The initiative to include new languages in The Hague system came from the delegations of russia and China, in particular, the proposal to prepare for the introduction of russian was argued mainly by the status of the official language of the United Nations.
Ukraine strongly supported the statement made by the Polish delegation on behalf of the Central European and Baltic States (CEBS) Regional Group, which noted the need for a balanced and gradual approach to the introduction of new languages, as well as the importance of discussing the objectives, financial and organizational aspects of such an initiative as a matter of priority.
Anna Barbarzak, representative of Poland, coordinator of the CEBS Regional Group
The Ukrainian delegation emphasized that it shared the reservations of user groups and Member States regarding the introduction of new languages into the Hague system. It was also noted that, unlike a similar issue within the Madrid Working Group, the WIPO International Bureau study did not provide assurances that the introduction of new languages would not lead to an increase in fees under the Hague system.
In addition, Ukrainian delegates expressed categorical objection to the introduction of the russian language: «Ukraine also finds insufficient justification for the introduction of the russian language in the Hague System. We believe that any introduction of language options should be carefully evaluated, taking into account the specific needs and challenges faced by users. Referring to document H/LD/WG/12/8, we do not see russian language among Designs Contained in Hague Applications at the first three quarters of 2023, and low rankings in most other objective criteria, the exclusive application of which is a key finding of this research». – stated Bohdan Paduchak.
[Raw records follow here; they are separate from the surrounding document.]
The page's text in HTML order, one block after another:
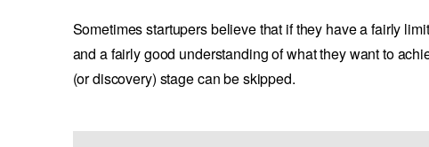
Sometimes startupers believe that if they have a fairly
and a fairly good understanding of what they want to
(or discovery) stage can be skipped.
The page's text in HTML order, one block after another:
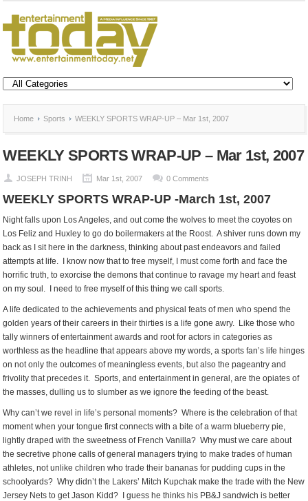
Home Sports WEEKLY SPORTS WRAP-UP – Mar 1st, 2007
WEEKLY SPORTS WRAP-UP – Mar 1st, 2007
JOSEPH TRINH Mar 1st, 2007 0 Comments
WEEKLY SPORTS WRAP-UP -March 1st, 2007
Night falls upon Los Angeles, and out come the wolves to meet the coyotes on
Los Feliz and Huxley to go do boilermakers at the Roost. A shiver runs down my
back as I sit here in the darkness, thinking about past endeavors and failed
attempts at life. I know now that to free myself, I must come forth and face the
horrific truth, to exorcise the demons that continue to ravage my heart and feast
on my soul. I need to free myself of this thing we call sports.
A life dedicated to the achievements and physical feats of men who spend the
golden years of their careers in their thirties is a life gone awry. Like those who
tally winners of entertainment awards and root for actors in categories as
worthless as the headline that appears above my words, a sports fan’s life hinges
on not only the outcomes of meaningless events, but also the pageantry and
frivolity that precedes it. Sports, and entertainment in general, are the opiates of
the masses, dulling us to slumber as we ignore the feeding of the beast.
Why can’t we revel in life’s personal moments? Where is the celebration of that
moment when your tongue first connects with a bite of a warm blueberry pie,
lightly draped with the sweetness of French Vanilla? Why must we care about
the secretive phone calls of general managers trying to make trades of human
athletes, not unlike children who trade their bananas for pudding cups in the
schoolyards? Why didn’t the Lakers’ Mitch Kupchak make the trade with the New
Jersey Nets to get Jason Kidd? I guess he thinks his PB&J sandwich is better
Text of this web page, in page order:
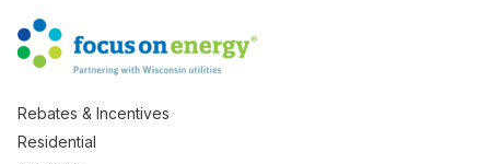
Rebates & Incentives
Residential
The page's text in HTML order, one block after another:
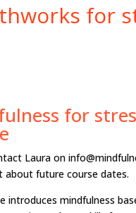
for
for
Laura on
future course dates.
introduces mindfulness
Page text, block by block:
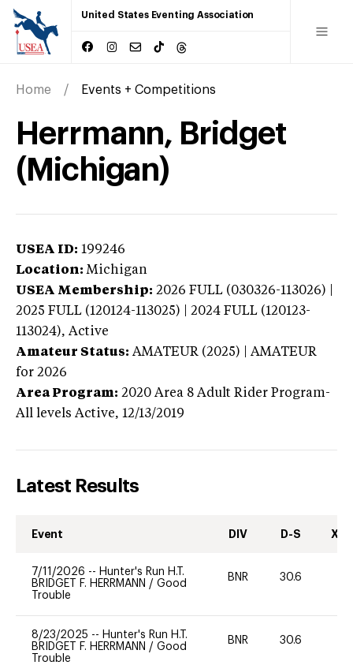
United States Eventing Association
Home Events + Competitions
Herrmann, Bridget
(Michigan)
USEA ID: 199246
Location: Michigan
USEA Membership: 2026 FULL (030326-113026) |
2025 FULL (120124-113025) | 2024 FULL (120123-
113024), Active
Amateur Status: AMATEUR (2025) | AMATEUR
for 2026
Area Program: 2020 Area 8 Adult Rider Program-
All levels Active, 12/13/2019
Latest Results
Event DIV D-S XC-
7/11/2026 -- Hunter's Run H.T.
BRIDGET F. HERRMANN / Good
Trouble
BNR 30.6
8/23/2025 -- Hunter's Run H.T.
BRIDGET F. HERRMANN / Good
Trouble
BNR 30.6

As a result of intensive discussions that took almost two of the three days of the 12th session, as well as due to to the cooperation of the Ukrainian delegation with representatives of Poland (coordinator of the CEBS group) and representatives of the Netherlands (coordinator of Group B), together with like-minded countries, the Hague Working Group decided not to introduce russian and Chinese into the list of working languages of the Hague system, but to continue the discussion at the next sessions.
The next Session of the Hague Working Group is scheduled for October 2024.